Overlay of the experimental (magenta), the lowest-energy BPMC (green), and the lowest-energy no BPMC (yellow) conformations of the nine-residue glycan chain of PDB 1gai.

The BPMC simulation started from a conformation in which all variable torsional angles were set to 180°. The preferred angular zones used to modify the probability distribution of a random step are those listed in Tables S5–S9. An unbiased (evenly distributed) random step was applied to angles not included in the preferred variable zones. Up to 150 low-energy conformations with a pairwise ϕ−ψ RMSD deviation greater than 30° were accumulated in a so-called conformational stack.⁴² The maximum number of energy evaluations in every local minimization was set to 480 (300 + 20 × number of residues). The simulation temperature was set to 600 K.

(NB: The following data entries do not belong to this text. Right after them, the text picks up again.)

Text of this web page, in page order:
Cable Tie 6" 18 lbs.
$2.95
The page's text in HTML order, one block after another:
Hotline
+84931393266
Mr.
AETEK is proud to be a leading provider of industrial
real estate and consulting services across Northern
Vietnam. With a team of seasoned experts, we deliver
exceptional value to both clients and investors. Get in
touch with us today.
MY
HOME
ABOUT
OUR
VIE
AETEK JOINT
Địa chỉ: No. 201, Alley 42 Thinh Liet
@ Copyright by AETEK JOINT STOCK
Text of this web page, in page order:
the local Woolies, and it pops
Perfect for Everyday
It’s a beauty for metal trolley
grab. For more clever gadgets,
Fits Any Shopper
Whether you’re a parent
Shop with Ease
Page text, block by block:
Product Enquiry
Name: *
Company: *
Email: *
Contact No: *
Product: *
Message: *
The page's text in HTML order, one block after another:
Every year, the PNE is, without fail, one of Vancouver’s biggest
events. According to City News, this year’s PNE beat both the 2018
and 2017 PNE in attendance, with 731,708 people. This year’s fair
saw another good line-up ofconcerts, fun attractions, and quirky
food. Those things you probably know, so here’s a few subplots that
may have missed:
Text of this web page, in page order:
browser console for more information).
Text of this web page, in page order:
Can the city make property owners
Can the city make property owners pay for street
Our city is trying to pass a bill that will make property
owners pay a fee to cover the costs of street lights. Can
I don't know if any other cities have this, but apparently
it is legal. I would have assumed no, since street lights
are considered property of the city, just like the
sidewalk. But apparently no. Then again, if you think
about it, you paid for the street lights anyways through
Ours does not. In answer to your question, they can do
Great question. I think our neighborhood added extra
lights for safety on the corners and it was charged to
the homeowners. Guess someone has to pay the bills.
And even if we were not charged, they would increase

To compare the efficiency of the BPMC procedure with the unbiased MC minimization procedure,⁶⁴ we performed five simulations of each type starting from different random conformations. Each simulation was limited to ∼12 800 Monte Carlo steps (72 900 000 energy evaluations).

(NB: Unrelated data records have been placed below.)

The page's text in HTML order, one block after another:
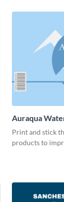
Auraqua
Print and stick
products to
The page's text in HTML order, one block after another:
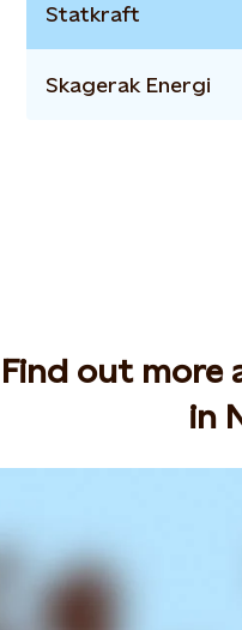
Statkraft
Skagerak Energi
Find out more
in
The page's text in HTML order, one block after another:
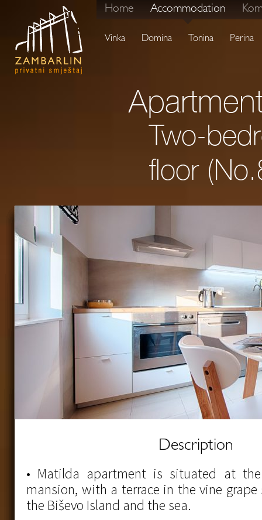
Home Accommodation
Vinka Domina Tonina Perina
Two-
floor
Description
• Matilda apartment is situated at
mansion, with a terrace in the vine grape
the Biševo Island and the sea.
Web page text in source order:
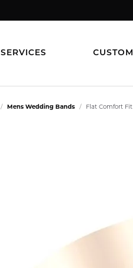
SERVICES CUSTOM
Mens Wedding Bands Flat Comfort Fit
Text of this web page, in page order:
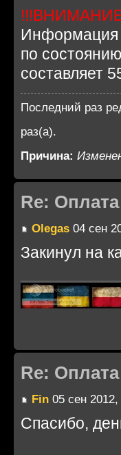
Информация
по
составляет
Последний раз
раз(а).
Причина:
Re:
Olegas 04 сен
Закинул на
Re:
Fin 05 сен
Спасибо,
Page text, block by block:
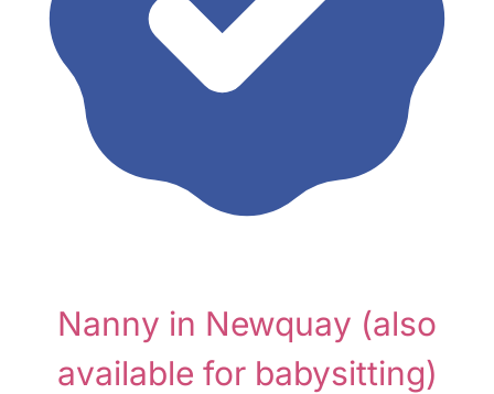
Nanny in Newquay (also
available for babysitting)
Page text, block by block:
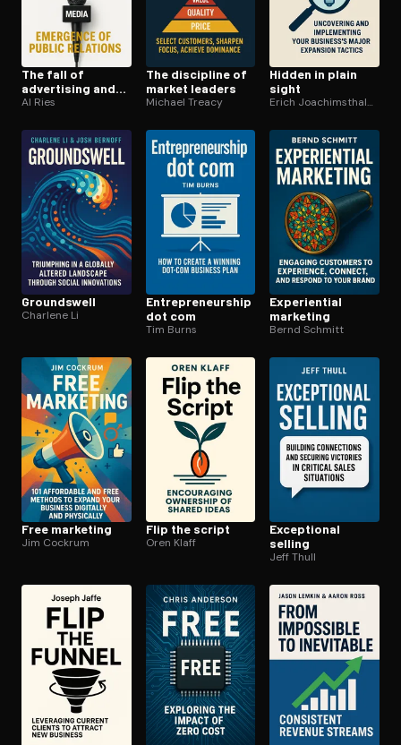
The fall of
advertising and
the rise of PR
Al Ries
The discipline of
market leaders
Michael Treacy
Hidden in plain
sight
Erich Joachimsthaler Ph.D
Groundswell
Charlene Li
En­tre­pre­neur­ship
dot com
Tim Burns
Ex­pe­ri­en­tial
marketing
Bernd Schmitt
Free marketing
Jim Cockrum
Flip the script
Oren Klaff
Exceptional
selling
Jeff Thull
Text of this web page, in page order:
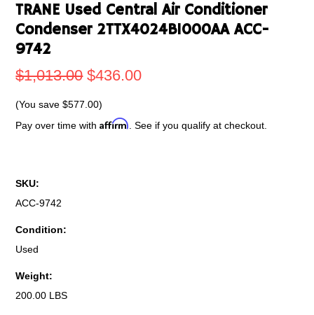
TRANE Used Central Air Conditioner
Condenser 2TTX4024B1000AA ACC-
9742
$1,013.00 $436.00
(You save$577.00)
Pay over time withAffirm . See if you qualify at checkout.
SKU:
ACC-9742
Condition:
Used
Weight:
200.00 LBS
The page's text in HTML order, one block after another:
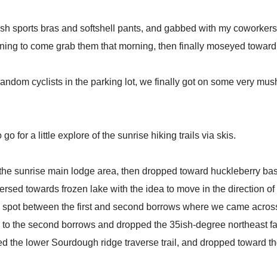
sports bras and softshell pants, and gabbed with my
to come grab them that morning, then finally moseyed
cyclists in the parking lot, we finally got on some very
for a little explore of the sunrise hiking trails via skis.
sunrise main lodge area, then dropped toward huckleberry
towards frozen lake with the idea to move in the direction of
between the first and second borrows where we came
the second borrows and dropped the 35ish-degree northeast
the lower Sourdough ridge traverse trail, and dropped toward
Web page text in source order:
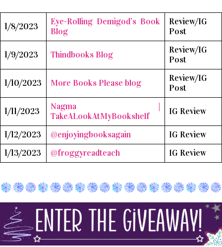
1/8/2023
Eye-Rolling Demigod’s Book
Blog
Review/IG
Post
1/9/2023 Thindbooks Blog
Review/IG
Post
1/10/2023 More Books Please blog
Review/IG
Post
1/11/2023
Nagma |
TakeALookAtMyBookshelf
IG Review
1/12/2023 @enjoyingbooksagain
IG Review
1/13/2023
@froggyreadteach IG Review
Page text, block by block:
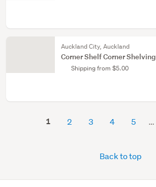
Auckland City, Auckland
Corner Shelf Corner Shelving
Shipping from $5.00
1 2 3 4 5
Back to top
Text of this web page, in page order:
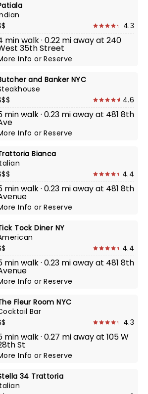
4.3
min walk · 0.22 mi away at 240
35th Street
InfoorReserve
and Banker NYC
4.6
min walk · 0.23 mi away at 481 8th
InfoorReserve
Bianca
4.4
min walk · 0.23 mi away at 481 8th
InfoorReserve
Tock Diner NY
4.4
min walk · 0.23 mi away at 481 8th
InfoorReserve
Fleur Room NYC
Bar
4.3
min walk · 0.27 mi away at 105 W
St
InfoorReserve
34 Trattoria

Figure 13 shows the progression of the best energy achieved with the time of simulation for both evenly distributed random steps and the biased ones. All BPMC simulations converged to low-energy conformations much faster than the unbiased runs. Thus, after 30 000 000 energy evaluations, lowest energies from the five BPMC runs were all below −845 kcal/mol (Figure 13a), whereas only three out of five unbiased runs reached such a low energy (Figure 13b).

Figure 13.

Progression of the lowest energy achieved with the time of simulation for PDB 1gai using (a) BPMC steps and ϕ, ψ, ω, and side chain torsional angles as search variables, (b) evenly distributed MC steps and ϕ, ψ, ω, and side chain torsional angles as search variables, and (c) BPMC steps with only ϕ, ψ, and ω angles as search variables.

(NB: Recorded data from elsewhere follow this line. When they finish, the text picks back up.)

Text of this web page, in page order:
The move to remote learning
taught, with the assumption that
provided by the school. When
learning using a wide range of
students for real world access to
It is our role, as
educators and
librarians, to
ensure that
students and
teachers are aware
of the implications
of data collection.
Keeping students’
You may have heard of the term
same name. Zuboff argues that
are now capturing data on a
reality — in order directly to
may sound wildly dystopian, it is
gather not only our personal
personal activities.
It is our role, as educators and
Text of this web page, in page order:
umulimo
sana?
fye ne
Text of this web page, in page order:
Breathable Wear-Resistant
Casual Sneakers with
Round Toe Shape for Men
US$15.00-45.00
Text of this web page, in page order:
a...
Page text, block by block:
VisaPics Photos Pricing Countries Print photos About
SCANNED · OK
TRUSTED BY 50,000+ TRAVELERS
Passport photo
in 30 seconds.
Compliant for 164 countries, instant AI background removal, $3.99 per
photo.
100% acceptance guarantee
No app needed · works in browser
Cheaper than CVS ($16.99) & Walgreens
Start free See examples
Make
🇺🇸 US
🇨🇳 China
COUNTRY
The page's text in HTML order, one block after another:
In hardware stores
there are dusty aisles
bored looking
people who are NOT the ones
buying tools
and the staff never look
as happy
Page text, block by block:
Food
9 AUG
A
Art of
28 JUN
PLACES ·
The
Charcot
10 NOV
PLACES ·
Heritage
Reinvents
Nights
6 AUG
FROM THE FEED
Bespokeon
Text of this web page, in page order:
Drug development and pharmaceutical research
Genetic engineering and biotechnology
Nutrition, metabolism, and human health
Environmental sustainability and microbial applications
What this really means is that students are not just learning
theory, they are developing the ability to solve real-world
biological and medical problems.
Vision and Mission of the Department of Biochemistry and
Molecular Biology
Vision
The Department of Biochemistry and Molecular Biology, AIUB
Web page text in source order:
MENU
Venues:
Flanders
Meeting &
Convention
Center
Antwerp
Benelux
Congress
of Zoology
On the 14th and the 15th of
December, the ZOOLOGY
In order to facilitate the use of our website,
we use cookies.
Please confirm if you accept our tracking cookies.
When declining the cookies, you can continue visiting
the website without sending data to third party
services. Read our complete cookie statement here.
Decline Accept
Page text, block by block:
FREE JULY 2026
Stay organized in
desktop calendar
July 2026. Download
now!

Although the lowest energies yielded by the two sets of runs are similar, i.e., −850 kcal/mol, they correspond to slightly different conformations. The lowest-energy conformations have RMSD from the native structure of 1.53 and 1.31 Å for the BPMC and unbiased runs, respectively. The superposition of the lowest-energy conformations produced by these two types of simulations and the experimental structure of 1gai is shown in Figure 12. As seen from Figure 12, the two structures located as lowest-energy minima by the BPMC and unbiased runs differ in the orientation of the Man497 residue.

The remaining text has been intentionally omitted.